Then Cain stared into her eyes, and something inside him broke. Her eyes were wide again, tears prickling at the corners. The same expression Vivienne held last time he saw her screaming from a burning balcony.
Suddenly, the smell of smoke filled his nostrils and he could feel the heat of the burning again.
He let go of her hand sharply and Nora stumbled back, rubbing her wrist before turning back to him. She looked at the door, then back at him, then back at the door once more.
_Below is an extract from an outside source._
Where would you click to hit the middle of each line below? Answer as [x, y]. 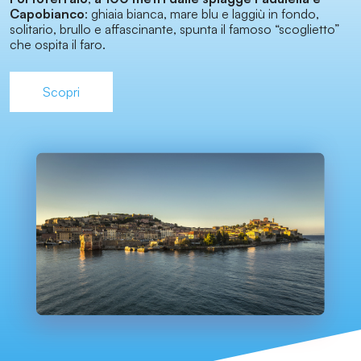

"I'm sorry," she whispered, her voice shaking. "I really thought... I really thought I needed this job. But I can't do this."
She turned to leave.
"Wait."
The word escaped his lips almost involuntarily. He didn't want to stop her. He wanted to banish this ghost from his sight. But the ache in his chest was stronger than his logic. He couldn't just let her walk out that door. Not with that face he couldn't.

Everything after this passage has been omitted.